- _WHAT THIS TASK INVOLVES_
Without including any pictures, write out all the entries exactly.

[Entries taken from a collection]
┄┄┄┄┄┄┄┄┄┄┄┄┄┄┄┄┄┄┄┄
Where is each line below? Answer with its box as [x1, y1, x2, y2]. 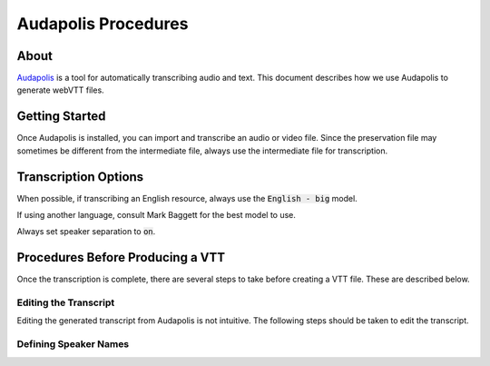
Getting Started [16, 109, 106, 124]
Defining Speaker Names [16, 338, 130, 351]
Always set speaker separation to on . [16, 226, 156, 237]
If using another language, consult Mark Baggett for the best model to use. [16, 210, 297, 221]
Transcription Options [16, 169, 144, 184]
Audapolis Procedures [16, 14, 189, 34]
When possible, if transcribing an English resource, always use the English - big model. [16, 193, 358, 203]
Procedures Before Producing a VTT [16, 250, 226, 265]
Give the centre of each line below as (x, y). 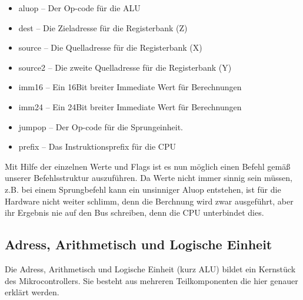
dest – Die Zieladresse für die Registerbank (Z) (103, 27)
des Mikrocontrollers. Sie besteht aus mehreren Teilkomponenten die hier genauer (151, 280)
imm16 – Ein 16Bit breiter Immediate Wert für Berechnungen (130, 87)
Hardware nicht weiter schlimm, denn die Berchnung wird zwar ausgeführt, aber (149, 201)
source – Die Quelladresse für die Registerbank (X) (110, 47)
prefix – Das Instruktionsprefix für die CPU (97, 146)
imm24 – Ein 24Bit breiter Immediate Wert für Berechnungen (130, 106)
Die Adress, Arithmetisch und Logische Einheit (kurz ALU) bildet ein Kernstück (150, 268)
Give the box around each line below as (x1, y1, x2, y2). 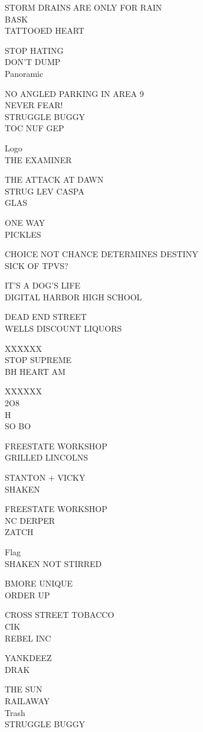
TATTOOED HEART (5, 24, 84, 37)
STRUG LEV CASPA (5, 184, 84, 197)
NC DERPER (5, 514, 55, 526)
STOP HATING (5, 44, 64, 56)
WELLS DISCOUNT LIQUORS (5, 322, 122, 335)
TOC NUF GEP (5, 122, 64, 134)
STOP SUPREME (5, 354, 72, 366)
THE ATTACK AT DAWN (5, 173, 104, 186)
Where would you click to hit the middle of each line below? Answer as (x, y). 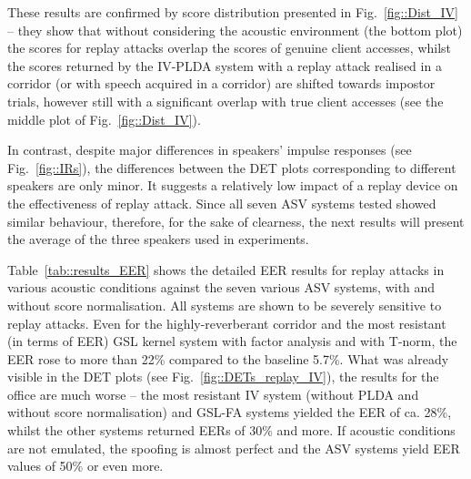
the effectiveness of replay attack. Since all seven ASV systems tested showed (222, 203)
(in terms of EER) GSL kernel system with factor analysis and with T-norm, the (232, 341)
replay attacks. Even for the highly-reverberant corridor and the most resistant (227, 323)
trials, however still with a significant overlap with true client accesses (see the (225, 101)
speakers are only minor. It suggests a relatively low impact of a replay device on (233, 185)
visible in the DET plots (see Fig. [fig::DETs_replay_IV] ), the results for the (223, 377)
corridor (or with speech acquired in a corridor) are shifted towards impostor (221, 83)
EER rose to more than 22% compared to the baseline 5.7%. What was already (228, 358)
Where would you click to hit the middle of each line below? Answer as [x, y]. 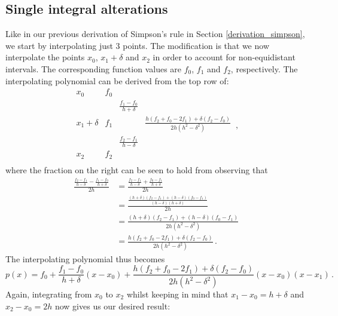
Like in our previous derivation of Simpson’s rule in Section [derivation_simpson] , [155, 34]
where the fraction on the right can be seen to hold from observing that [137, 169]
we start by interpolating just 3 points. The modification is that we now [137, 45]
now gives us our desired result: [112, 306]
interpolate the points [45, 57]
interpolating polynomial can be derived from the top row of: [117, 80]
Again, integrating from [49, 294]
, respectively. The [264, 68]
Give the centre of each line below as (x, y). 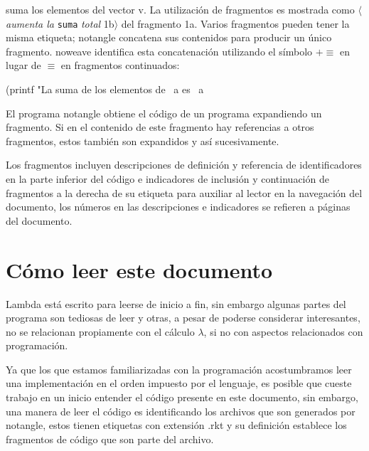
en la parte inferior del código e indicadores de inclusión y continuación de (167, 179)
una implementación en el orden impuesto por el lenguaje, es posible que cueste (179, 383)
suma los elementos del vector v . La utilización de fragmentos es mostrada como (180, 9)
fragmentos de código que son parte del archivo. (110, 439)
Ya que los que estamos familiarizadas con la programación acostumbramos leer (179, 369)
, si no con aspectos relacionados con (283, 331)
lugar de (23, 65)
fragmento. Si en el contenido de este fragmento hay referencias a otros (160, 127)
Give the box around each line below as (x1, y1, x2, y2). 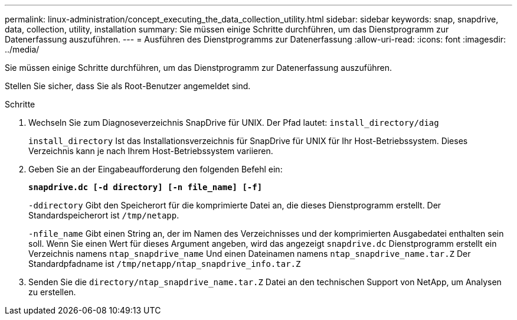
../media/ (5, 44, 40, 54)
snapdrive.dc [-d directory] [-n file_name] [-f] (28, 182, 263, 192)
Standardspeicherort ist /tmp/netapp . (28, 210, 179, 220)
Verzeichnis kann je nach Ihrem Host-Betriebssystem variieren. (28, 146, 273, 156)
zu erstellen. (28, 287, 76, 297)
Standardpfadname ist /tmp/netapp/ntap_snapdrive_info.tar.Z (28, 259, 301, 269)
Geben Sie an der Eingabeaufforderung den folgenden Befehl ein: (28, 164, 283, 174)
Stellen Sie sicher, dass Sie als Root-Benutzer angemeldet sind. (5, 81, 251, 91)
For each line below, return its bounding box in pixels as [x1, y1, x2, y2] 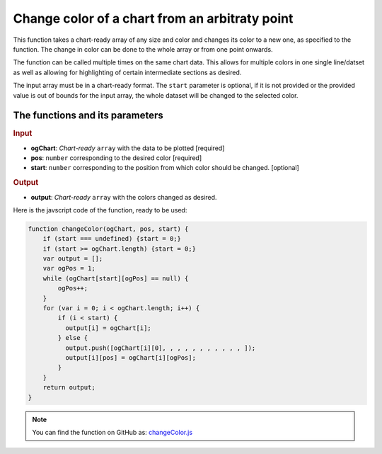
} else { [57, 334, 88, 342]
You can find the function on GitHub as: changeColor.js [32, 428, 193, 436]
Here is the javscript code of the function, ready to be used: [13, 205, 187, 214]
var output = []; [42, 255, 103, 263]
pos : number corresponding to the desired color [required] [30, 154, 202, 162]
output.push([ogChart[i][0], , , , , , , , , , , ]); [64, 344, 256, 352]
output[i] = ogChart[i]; [64, 324, 151, 332]
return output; [42, 383, 95, 392]
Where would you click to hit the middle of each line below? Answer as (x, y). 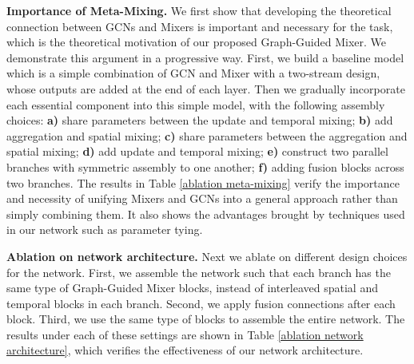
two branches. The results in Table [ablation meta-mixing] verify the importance (203, 182)
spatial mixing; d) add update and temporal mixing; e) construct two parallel (197, 151)
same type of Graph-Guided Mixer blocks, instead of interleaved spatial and (192, 288)
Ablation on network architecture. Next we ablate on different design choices (207, 256)
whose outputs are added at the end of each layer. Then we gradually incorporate (206, 88)
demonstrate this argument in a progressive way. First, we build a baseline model (205, 57)
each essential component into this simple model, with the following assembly (196, 104)
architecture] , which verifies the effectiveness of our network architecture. (185, 350)
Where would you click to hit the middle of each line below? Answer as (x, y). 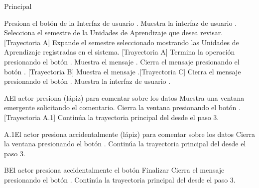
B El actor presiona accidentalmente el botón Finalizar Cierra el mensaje (114, 170)
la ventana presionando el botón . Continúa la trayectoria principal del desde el (125, 144)
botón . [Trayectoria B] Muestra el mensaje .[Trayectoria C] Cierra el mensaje (123, 71)
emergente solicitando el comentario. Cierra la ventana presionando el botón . (122, 107)
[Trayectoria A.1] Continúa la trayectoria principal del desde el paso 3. (112, 117)
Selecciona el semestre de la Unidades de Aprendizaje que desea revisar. (114, 32)
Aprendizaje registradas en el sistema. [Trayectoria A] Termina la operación (120, 52)
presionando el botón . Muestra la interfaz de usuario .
┄┄┄┄┄┄┄┄┄┄┄┄┄┄┄┄┄┄┄┄
- _WRITTEN ANSWER_
Where is each line below? Answer with its box as [x1, y1, x2, y2]. 
Getting Started [16, 109, 106, 124]
Defining Speaker Names [16, 338, 130, 351]
Always set speaker separation to on . [16, 226, 156, 237]
If using another language, consult Mark Baggett for the best model to use. [16, 210, 297, 221]
Transcription Options [16, 169, 144, 184]
Audapolis Procedures [16, 14, 189, 34]
When possible, if transcribing an English resource, always use the English - big model. [16, 193, 358, 203]
Procedures Before Producing a VTT [16, 250, 226, 265]
Give the centre of each line below as (x, y). 
dest – Die Zieladresse für die Registerbank (Z) (103, 27)
des Mikrocontrollers. Sie besteht aus mehreren Teilkomponenten die hier genauer (151, 280)
imm16 – Ein 16Bit breiter Immediate Wert für Berechnungen (130, 87)
Hardware nicht weiter schlimm, denn die Berchnung wird zwar ausgeführt, aber (149, 201)
source – Die Quelladresse für die Registerbank (X) (110, 47)
prefix – Das Instruktionsprefix für die CPU (97, 146)
imm24 – Ein 24Bit breiter Immediate Wert für Berechnungen (130, 106)
Die Adress, Arithmetisch und Logische Einheit (kurz ALU) bildet ein Kernstück (150, 268)
Give the box around each line below as (x1, y1, x2, y2). 
TATTOOED HEART (5, 24, 84, 37)
STRUG LEV CASPA (5, 184, 84, 197)
NC DERPER (5, 514, 55, 526)
STOP HATING (5, 44, 64, 56)
WELLS DISCOUNT LIQUORS (5, 322, 122, 335)
TOC NUF GEP (5, 122, 64, 134)
STOP SUPREME (5, 354, 72, 366)
THE ATTACK AT DAWN (5, 173, 104, 186)
Where would you click to hit the middle of each line below? Answer as (x, y). 
the effectiveness of replay attack. Since all seven ASV systems tested showed (222, 203)
(in terms of EER) GSL kernel system with factor analysis and with T-norm, the (232, 341)
replay attacks. Even for the highly-reverberant corridor and the most resistant (227, 323)
trials, however still with a significant overlap with true client accesses (see the (225, 101)
speakers are only minor. It suggests a relatively low impact of a replay device on (233, 185)
visible in the DET plots (see Fig. [fig::DETs_replay_IV] ), the results for the (223, 377)
corridor (or with speech acquired in a corridor) are shifted towards impostor (221, 83)
EER rose to more than 22% compared to the baseline 5.7%. What was already (228, 358)
Where would you click to hit the middle of each line below? Answer as [x, y]. 
Like in our previous derivation of Simpson’s rule in Section [derivation_simpson] , [155, 34]
where the fraction on the right can be seen to hold from observing that [137, 169]
we start by interpolating just 3 points. The modification is that we now [137, 45]
now gives us our desired result: [112, 306]
interpolate the points [45, 57]
interpolating polynomial can be derived from the top row of: [117, 80]
Again, integrating from [49, 294]
, respectively. The [264, 68]
Give the centre of each line below as (x, y). 
en la parte inferior del código e indicadores de inclusión y continuación de (167, 179)
una implementación en el orden impuesto por el lenguaje, es posible que cueste (179, 383)
suma los elementos del vector v . La utilización de fragmentos es mostrada como (180, 9)
fragmentos de código que son parte del archivo. (110, 439)
Ya que los que estamos familiarizadas con la programación acostumbramos leer (179, 369)
, si no con aspectos relacionados con (283, 331)
lugar de (23, 65)
fragmento. Si en el contenido de este fragmento hay referencias a otros (160, 127)
Give the box around each line below as (x1, y1, x2, y2). 
../media/ (5, 44, 40, 54)
snapdrive.dc [-d directory] [-n file_name] [-f] (28, 182, 263, 192)
Standardspeicherort ist /tmp/netapp . (28, 210, 179, 220)
Verzeichnis kann je nach Ihrem Host-Betriebssystem variieren. (28, 146, 273, 156)
zu erstellen. (28, 287, 76, 297)
Standardpfadname ist /tmp/netapp/ntap_snapdrive_info.tar.Z (28, 259, 301, 269)
Geben Sie an der Eingabeaufforderung den folgenden Befehl ein: (28, 164, 283, 174)
Stellen Sie sicher, dass Sie als Root-Benutzer angemeldet sind. (5, 81, 251, 91)
For each line below, return its bounding box in pixels as [x1, y1, x2, y2] 
} else { [57, 334, 88, 342]
You can find the function on GitHub as: changeColor.js [32, 428, 193, 436]
Here is the javscript code of the function, ready to be used: [13, 205, 187, 214]
var output = []; [42, 255, 103, 263]
pos : number corresponding to the desired color [required] [30, 154, 202, 162]
output.push([ogChart[i][0], , , , , , , , , , , ]); [64, 344, 256, 352]
output[i] = ogChart[i]; [64, 324, 151, 332]
return output; [42, 383, 95, 392]
Where would you click to hit the middle of each line below? Answer as (x, y). 
two branches. The results in Table [ablation meta-mixing] verify the importance (203, 182)
spatial mixing; d) add update and temporal mixing; e) construct two parallel (197, 151)
same type of Graph-Guided Mixer blocks, instead of interleaved spatial and (192, 288)
Ablation on network architecture. Next we ablate on different design choices (207, 256)
whose outputs are added at the end of each layer. Then we gradually incorporate (206, 88)
demonstrate this argument in a progressive way. First, we build a baseline model (205, 57)
each essential component into this simple model, with the following assembly (196, 104)
architecture] , which verifies the effectiveness of our network architecture. (185, 350)
Where would you click to hit the middle of each line below? Answer as (x, y). 
B El actor presiona accidentalmente el botón Finalizar Cierra el mensaje (114, 170)
la ventana presionando el botón . Continúa la trayectoria principal del desde el (125, 144)
botón . [Trayectoria B] Muestra el mensaje .[Trayectoria C] Cierra el mensaje (123, 71)
emergente solicitando el comentario. Cierra la ventana presionando el botón . (122, 107)
[Trayectoria A.1] Continúa la trayectoria principal del desde el paso 3. (112, 117)
Selecciona el semestre de la Unidades de Aprendizaje que desea revisar. (114, 32)
Aprendizaje registradas en el sistema. [Trayectoria A] Termina la operación (120, 52)
presionando el botón . Muestra la interfaz de usuario .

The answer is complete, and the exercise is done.